The resource misallocaton represented by celebrities, their involvement in politics, and 'endorsements' comprising of billions of dollars a year divided among just 50 or so athletes, is ripe for ATOM disruption.

The ability to make movies cheaply has existed for a while. But the studios are still too strong of a cartel, which is why instances of low-budget films earning 200x their production costs is rarer than before, contrary to what one would expect.

It has always been a letdown for me that Bollywood, which can produce full feature films for $1M, and has no shortage of English-language talent, has made very few forays into marketing English-language films worldwide.

A.M.

"AWS is set to register $14 Billion in revenue for 2017, most of which has replaced a greater sum of revenue at competing companies."

Is the revenue elsewhere really decreasing more? Seems like tech spending is increasing so much that I find that implausible. Oracle's only lost half a billion in annual revenue over two years.

As for indy media like Bollywood, I think it fails simply because the established media succeeds through blanketing you with a narrow selection that breeds familiarity, then affinity. Good recommender systems might allay this somewhat, but it still hasn't really happened where you might expect it, like streaming audio. There's likely a social network element to it as well - you want to be listening to something your friends are, so obscure film/music recommendations won't cut it.

That video was utterly fascinating. I could see such tools ushering in a new age of design, since it will be so cheap and easy to come up with different, diverse designs. Conversely, if you keep an eye on new real estate development, it is far more bland and homogenous than what's shown.

Kartik Gada

A.M.,

Is the revenue elsewhere really decreasing more? Seems like tech spending is increasing so much that I find that implausible.

There is net general increase, even as older product lines give way to the same function for less revenue.
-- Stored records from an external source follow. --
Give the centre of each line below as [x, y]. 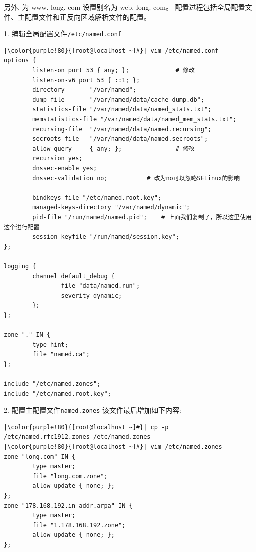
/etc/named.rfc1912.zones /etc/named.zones [77, 437]
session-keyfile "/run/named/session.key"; [106, 237]
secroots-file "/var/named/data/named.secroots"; [120, 139]
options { [20, 61]
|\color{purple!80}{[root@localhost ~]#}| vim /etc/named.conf [111, 51]
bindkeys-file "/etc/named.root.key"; [97, 198]
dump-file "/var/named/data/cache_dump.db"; [118, 100]
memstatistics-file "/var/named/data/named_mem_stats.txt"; [135, 119]
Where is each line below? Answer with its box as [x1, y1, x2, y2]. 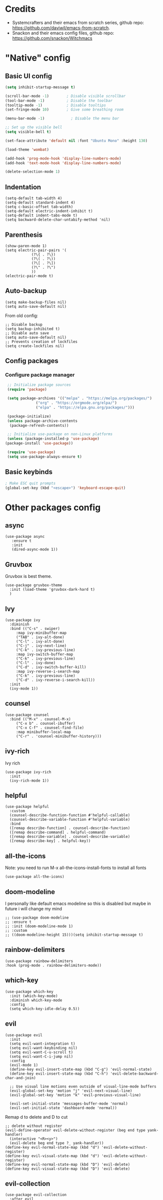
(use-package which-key [5, 989, 54, 994]
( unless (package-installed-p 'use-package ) [7, 437, 99, 441]
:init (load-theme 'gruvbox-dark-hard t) [9, 587, 95, 592]
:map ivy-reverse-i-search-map [16, 669, 80, 674]
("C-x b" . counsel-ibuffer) [16, 721, 76, 726]
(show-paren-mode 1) [5, 243, 47, 248]
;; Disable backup [5, 322, 43, 327]
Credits [5, 3, 36, 15]
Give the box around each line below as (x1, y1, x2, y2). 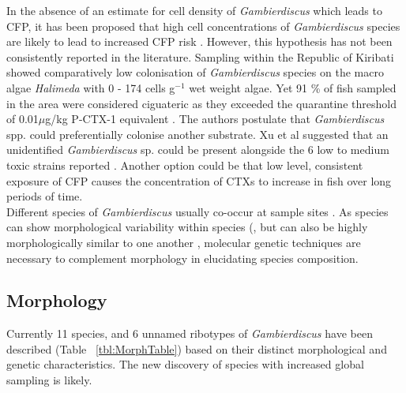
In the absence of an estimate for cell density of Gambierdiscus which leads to (6, 2, 382, 18)
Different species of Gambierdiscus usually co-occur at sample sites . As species (6, 203, 389, 219)
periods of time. (6, 188, 83, 204)
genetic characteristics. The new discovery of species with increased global (6, 356, 364, 372)
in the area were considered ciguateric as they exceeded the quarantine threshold (6, 95, 397, 111)
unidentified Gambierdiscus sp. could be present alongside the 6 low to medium (6, 141, 389, 158)
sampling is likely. (6, 372, 92, 388)
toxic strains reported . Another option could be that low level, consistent (6, 156, 363, 173)
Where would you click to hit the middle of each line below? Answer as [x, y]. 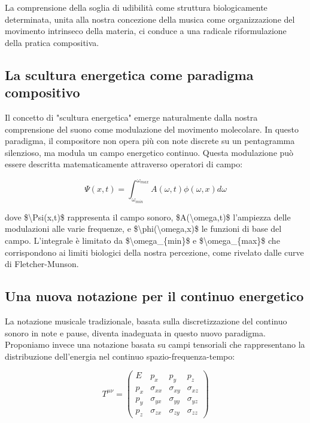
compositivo [42, 92]
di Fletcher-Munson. [42, 264]
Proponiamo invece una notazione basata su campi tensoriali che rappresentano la [155, 344]
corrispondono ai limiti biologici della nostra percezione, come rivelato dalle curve [154, 252]
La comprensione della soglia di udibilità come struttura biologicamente [136, 7]
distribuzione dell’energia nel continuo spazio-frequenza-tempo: [120, 356]
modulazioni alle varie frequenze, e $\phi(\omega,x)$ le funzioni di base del [143, 229]
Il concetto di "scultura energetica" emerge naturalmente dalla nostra [131, 117]
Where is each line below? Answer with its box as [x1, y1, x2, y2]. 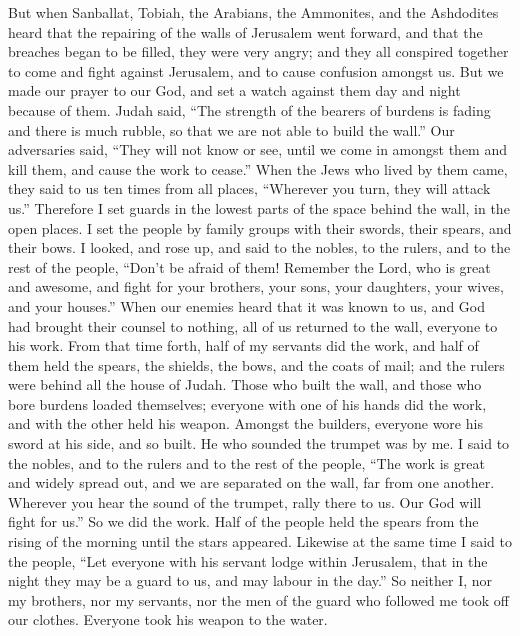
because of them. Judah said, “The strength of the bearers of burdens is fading [8, 99, 491, 120]
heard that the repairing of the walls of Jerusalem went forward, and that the [8, 21, 483, 42]
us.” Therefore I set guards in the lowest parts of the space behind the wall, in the [8, 197, 510, 218]
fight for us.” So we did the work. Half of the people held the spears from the [8, 511, 479, 532]
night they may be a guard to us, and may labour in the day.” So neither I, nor [8, 570, 493, 591]
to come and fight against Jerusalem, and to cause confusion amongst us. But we [8, 60, 504, 81]
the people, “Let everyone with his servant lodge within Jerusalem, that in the [8, 550, 488, 571]
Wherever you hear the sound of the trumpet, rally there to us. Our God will [8, 491, 482, 512]
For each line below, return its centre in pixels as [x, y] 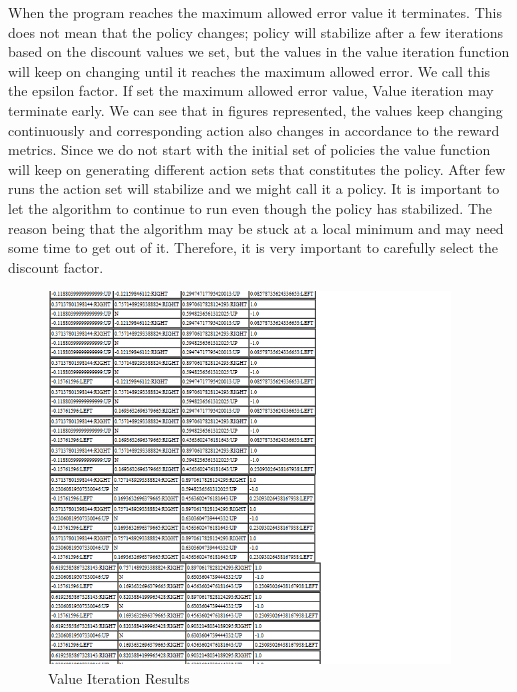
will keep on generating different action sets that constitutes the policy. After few [257, 168]
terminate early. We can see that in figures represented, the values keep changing [255, 109]
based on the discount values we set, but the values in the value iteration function [259, 51]
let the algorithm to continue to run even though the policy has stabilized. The [250, 207]
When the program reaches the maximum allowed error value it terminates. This [255, 12]
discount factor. [56, 266]
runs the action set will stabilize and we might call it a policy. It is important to [254, 188]
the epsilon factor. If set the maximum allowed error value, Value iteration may [251, 90]
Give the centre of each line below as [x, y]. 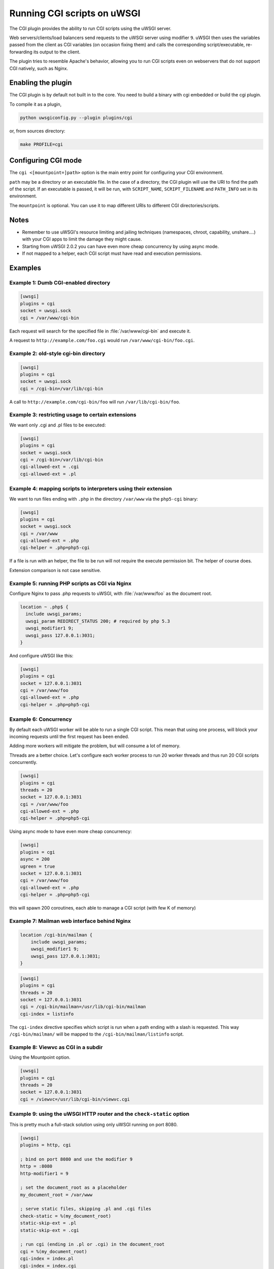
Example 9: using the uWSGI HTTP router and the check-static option [99, 1114]
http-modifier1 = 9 [44, 1173]
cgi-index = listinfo [47, 1014]
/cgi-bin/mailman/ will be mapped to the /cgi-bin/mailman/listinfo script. [97, 1034]
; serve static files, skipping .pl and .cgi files [86, 1209]
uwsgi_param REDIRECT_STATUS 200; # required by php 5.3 [98, 621]
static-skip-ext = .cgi [50, 1230]
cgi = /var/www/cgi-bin [50, 318]
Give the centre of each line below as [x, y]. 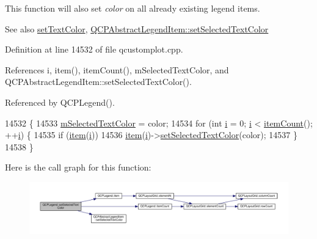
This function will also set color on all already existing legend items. [133, 8]
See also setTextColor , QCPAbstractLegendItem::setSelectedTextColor [137, 28]
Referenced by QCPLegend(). [60, 102]
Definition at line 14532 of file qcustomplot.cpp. [94, 49]
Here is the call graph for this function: [78, 167]
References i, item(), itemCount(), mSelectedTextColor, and [117, 69]
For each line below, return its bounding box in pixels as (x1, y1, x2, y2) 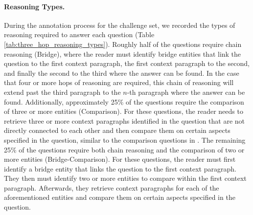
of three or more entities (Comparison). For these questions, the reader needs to (4, 106, 243, 116)
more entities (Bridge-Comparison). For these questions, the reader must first (4, 154, 236, 164)
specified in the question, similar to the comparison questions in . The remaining (4, 134, 246, 145)
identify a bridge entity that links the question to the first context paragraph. (4, 163, 236, 173)
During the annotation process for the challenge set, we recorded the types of (4, 20, 235, 30)
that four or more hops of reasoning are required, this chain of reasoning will (4, 77, 234, 87)
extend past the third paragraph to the (4, 86, 121, 97)
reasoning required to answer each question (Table (4, 29, 155, 40)
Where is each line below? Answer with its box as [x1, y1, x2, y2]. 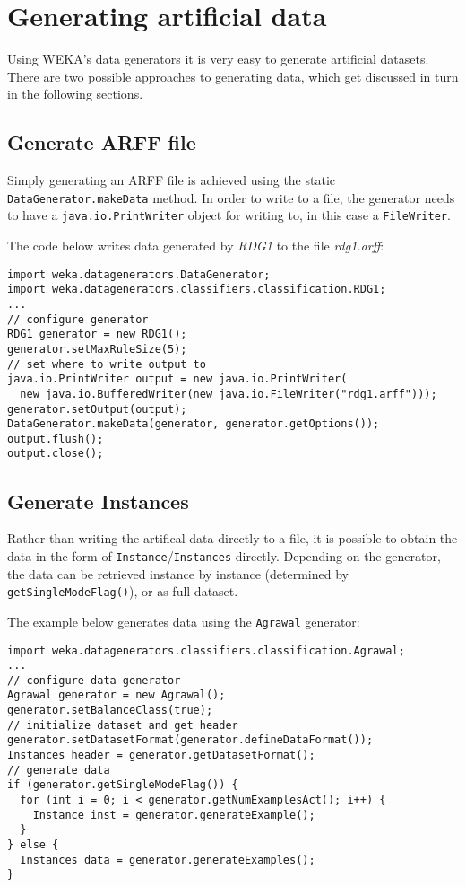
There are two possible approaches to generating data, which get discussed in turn [7, 66, 459, 85]
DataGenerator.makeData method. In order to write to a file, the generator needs [7, 188, 455, 206]
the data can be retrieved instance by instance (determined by [7, 564, 349, 583]
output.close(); [7, 447, 104, 461]
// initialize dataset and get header [7, 718, 238, 732]
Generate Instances [7, 487, 189, 514]
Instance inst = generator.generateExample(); [32, 808, 315, 821]
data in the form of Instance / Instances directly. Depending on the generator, [7, 546, 441, 565]
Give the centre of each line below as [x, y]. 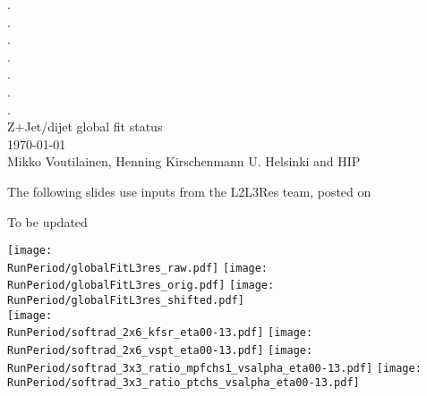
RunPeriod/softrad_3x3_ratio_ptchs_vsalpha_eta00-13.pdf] [184, 383]
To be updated [47, 221]
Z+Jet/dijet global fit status [85, 126]
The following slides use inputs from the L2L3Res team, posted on [189, 191]
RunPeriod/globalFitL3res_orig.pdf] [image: [141, 286]
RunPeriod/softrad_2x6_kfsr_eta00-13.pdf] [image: [160, 333]
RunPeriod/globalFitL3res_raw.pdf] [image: [138, 268]
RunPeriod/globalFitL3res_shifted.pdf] [126, 301]
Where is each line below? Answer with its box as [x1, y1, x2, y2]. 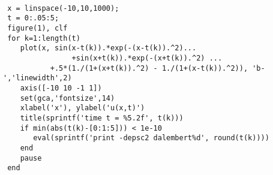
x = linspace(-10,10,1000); [7, 4, 119, 13]
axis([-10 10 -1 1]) [20, 83, 102, 92]
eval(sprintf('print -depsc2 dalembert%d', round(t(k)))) [33, 134, 269, 143]
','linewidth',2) [3, 74, 72, 83]
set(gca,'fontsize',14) [20, 93, 115, 102]
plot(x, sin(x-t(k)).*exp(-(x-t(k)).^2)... [20, 44, 197, 53]
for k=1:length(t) [7, 34, 80, 43]
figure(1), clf [7, 23, 68, 32]
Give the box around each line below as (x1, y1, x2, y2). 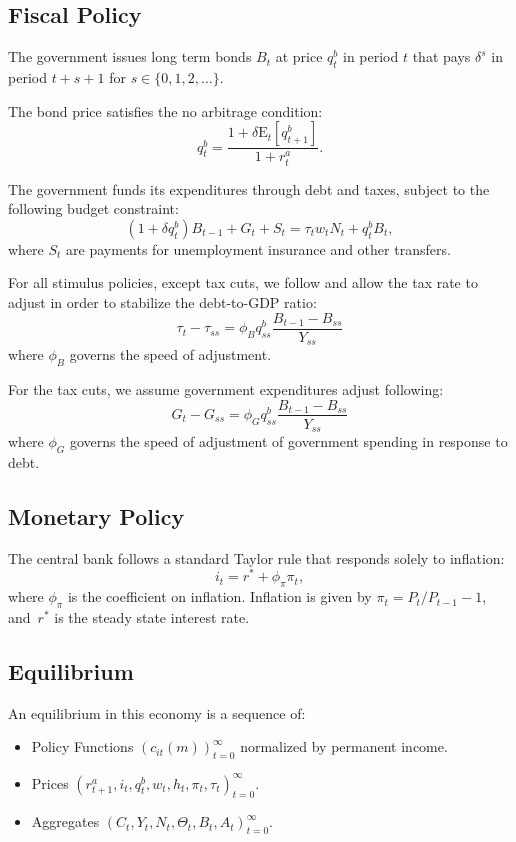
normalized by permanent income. (240, 736, 448, 757)
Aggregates (31, 811, 100, 832)
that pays (412, 46, 471, 67)
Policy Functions (31, 736, 134, 757)
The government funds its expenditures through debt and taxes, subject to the (8, 178, 490, 199)
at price (275, 46, 323, 67)
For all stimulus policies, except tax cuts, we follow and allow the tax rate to (8, 272, 478, 293)
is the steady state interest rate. (54, 606, 250, 627)
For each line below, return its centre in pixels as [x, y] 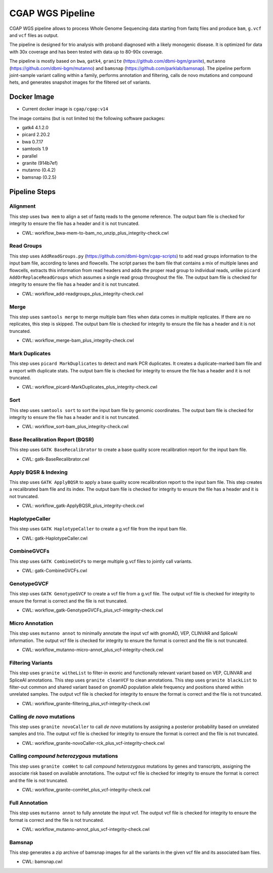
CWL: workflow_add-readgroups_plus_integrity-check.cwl [83, 293]
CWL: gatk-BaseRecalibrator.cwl [56, 459]
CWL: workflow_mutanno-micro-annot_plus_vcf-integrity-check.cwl [93, 650]
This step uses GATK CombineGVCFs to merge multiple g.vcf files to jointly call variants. [101, 561]
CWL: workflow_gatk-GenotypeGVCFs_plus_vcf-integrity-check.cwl [93, 610]
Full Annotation [29, 803]
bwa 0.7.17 [33, 141]
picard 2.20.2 [36, 135]

Both properties are inherent to the ATOM. More bang for the buck, but still converging to ever-higher percentages of GDP.

That video was utterly fascinating.

When a perfect face is completely commoditized in photo and video, things could get interesting.

fatcat


Hi Geoman, Kartik,
this technique will definitely be useful but more for stunts and doubles or to replace a sick/deceased actor, or to enhance and beautify aging faces. One major immediate use would be for propaganda and fake news. In fact, with enough processing power and image recognition, one can replace any face in most of the videos. Could be useful also for historical and real persons, though the real people are ugly , so no market incentive. ...
But there will be no major reduction in movie budgets. Look at the cartoons, which still can extremely costly. An episode of futurama is estimated about 1M comparable to The Big Bang theory which started at 1M and ended at 9. What Hollywood delivers is eye candy with more or less predictable clichés. I guess bollywood is similar but specialises for a different market and population. That specialisation in a way limits the expansion to different markets.

Kartik Gada

The real threshold for AWS is when it becomes a viable consumer option. It would be great to pay just $10/month and have an ultra-thin hardware client, yet always have robust security, processing, memory, and storage on demand, and not have to worry about upgrades very often.

It would work well for a family of 4 for sure.

fatcat

Well, the level has to be defined not only on price but also on level of delivered features.

Kartik Gada

Well, the level has to be defined not only on price but also on level of delivered features.

Well, that goes without saying.

But we are long past the time where basic consumer computing/storage should be a utility. Among other things, viruses would be a lot fewer, and software makers would not have to deal with piracy.

Most importantly, the upgrade paradox will be mitigated. Hardware theft (which is still a problem in poorer countries) can be greatly reduced.
Laptops become more commoditized and lower cost.

The comments to this entry are closed.